- [TASK GOAL]: Make an exact copy of every record that follows.

Stored entries:
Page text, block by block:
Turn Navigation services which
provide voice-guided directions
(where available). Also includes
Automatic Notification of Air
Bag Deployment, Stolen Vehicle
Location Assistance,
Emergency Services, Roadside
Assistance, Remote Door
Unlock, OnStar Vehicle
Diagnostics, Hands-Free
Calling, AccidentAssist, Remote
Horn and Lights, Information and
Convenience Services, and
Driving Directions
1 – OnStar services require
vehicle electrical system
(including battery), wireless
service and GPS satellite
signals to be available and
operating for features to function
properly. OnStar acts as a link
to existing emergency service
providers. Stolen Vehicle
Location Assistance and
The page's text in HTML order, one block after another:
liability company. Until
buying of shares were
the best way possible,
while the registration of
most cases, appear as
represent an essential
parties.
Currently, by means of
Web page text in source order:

- [ANSWER TO THE PROBLEM]:
Page text, block by block:
Turn Navigation services which
provide voice-guided directions
(where available). Also includes
Automatic Notification of Air
Bag Deployment, Stolen Vehicle
Location Assistance,
Emergency Services, Roadside
Assistance, Remote Door
Unlock, OnStar Vehicle
Diagnostics, Hands-Free
Calling, AccidentAssist, Remote
Horn and Lights, Information and
Convenience Services, and
Driving Directions
1 – OnStar services require
vehicle electrical system
(including battery), wireless
service and GPS satellite
signals to be available and
operating for features to function
properly. OnStar acts as a link
to existing emergency service
providers. Stolen Vehicle
Location Assistance and
The page's text in HTML order, one block after another:
liability company. Until
buying of shares were
the best way possible,
while the registration of
most cases, appear as
represent an essential
parties.
Currently, by means of
Web page text in source order:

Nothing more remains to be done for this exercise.